Our Serious/Fun Tribal Culture is the source of the passion and engagement that our people display and it’s the same way for all three organizations. Our supportive leadership model is one that flips the traditional hierarchical organizational pyramid on its head. We carry that supportive leadership throughout the entire organization putting me, the president, on the bottom and supporting the leadership above. The real heroes are the folks who actual touch and produce the products the customer is paying for. As far as my thoughts on my role, I’m really just overhead. In so many organizations the CEO is touted as the hero. At Argus, we’re just putting the value and celebration on the people adding value to the customer. It’s not that being a leader in a CEO role is unimportant to the success of a company – it’s just a more focused view through the customers’ eyes, not the egos of titles. We feel so strongly about this “upside down pyramid” theory of supportive leadership that we even put it into each of our logos.
It can be tempting to look at downturns as setbacks, but you’ve made a point of seeing them as opportunities. Can you tell us more about your Kaizen push during your last slowdown?

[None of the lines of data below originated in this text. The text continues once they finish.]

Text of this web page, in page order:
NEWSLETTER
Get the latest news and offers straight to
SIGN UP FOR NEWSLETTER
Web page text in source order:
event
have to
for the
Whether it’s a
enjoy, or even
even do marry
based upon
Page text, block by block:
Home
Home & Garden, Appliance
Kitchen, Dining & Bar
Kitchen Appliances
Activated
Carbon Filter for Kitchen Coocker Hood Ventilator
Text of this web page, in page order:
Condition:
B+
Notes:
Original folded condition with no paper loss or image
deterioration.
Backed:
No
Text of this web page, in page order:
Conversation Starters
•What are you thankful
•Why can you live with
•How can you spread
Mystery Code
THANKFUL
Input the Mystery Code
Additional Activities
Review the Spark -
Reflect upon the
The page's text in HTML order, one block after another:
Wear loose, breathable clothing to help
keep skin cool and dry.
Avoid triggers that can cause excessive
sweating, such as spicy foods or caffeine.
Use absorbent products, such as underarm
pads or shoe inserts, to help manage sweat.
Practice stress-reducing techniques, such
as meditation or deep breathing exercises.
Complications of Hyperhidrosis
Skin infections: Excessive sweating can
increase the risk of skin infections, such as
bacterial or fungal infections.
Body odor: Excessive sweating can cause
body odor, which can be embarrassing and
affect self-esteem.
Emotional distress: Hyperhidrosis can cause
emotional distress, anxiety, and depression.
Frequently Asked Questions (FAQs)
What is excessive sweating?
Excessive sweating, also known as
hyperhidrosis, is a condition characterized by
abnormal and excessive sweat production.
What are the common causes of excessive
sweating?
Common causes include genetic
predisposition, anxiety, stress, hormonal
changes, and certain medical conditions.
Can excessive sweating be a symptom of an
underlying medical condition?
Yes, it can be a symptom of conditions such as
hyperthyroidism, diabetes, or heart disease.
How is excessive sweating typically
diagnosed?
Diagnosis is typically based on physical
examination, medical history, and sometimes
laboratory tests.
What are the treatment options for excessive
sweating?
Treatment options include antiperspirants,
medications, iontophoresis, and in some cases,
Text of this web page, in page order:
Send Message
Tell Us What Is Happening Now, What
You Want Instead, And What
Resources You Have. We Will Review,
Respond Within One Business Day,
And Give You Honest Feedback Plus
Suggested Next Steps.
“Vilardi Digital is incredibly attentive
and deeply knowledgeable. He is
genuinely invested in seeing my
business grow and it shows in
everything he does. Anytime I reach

Well, if you’ve been in manufacturing the last couple years, you know it hasn’t been the most booming of economies for your bottom line. Added for me, two months after purchasing TerraCab (formerly Jodale Perry), my top two customers started making their own cabs internally and turned off 50 per cent of my new businesses sales. This was a tough pill to swallow and forced my hand at doing things I hate doing… laying off people. Trying to turn around a business is one thing, but trying to do it as your sales are walking out the door is another. I seriously have an amazing executive team and strong Blackbelts leaders with solid LEAN skills. Even with all of this unfortunately, while we weren’t able to keep everyone, we decided to keep more employees on than were needed at the time – people are the backbone of our operation and we try to respect that even during trying times. So, when you have little work to produce, we just took the remaining labour hours and put them into Kaizen events to “make tomorrow better than today”, which happens to be our corporate mission statement. After months of focused Kaizens and team-based cleaning, painting and moving stuff; we seem to have things in a great state to take on the future sales of TerraCab. We currently have a few cabs we are designing and prototyping for some large OEMs, it is nice to see a bright future ahead, we just have to get there.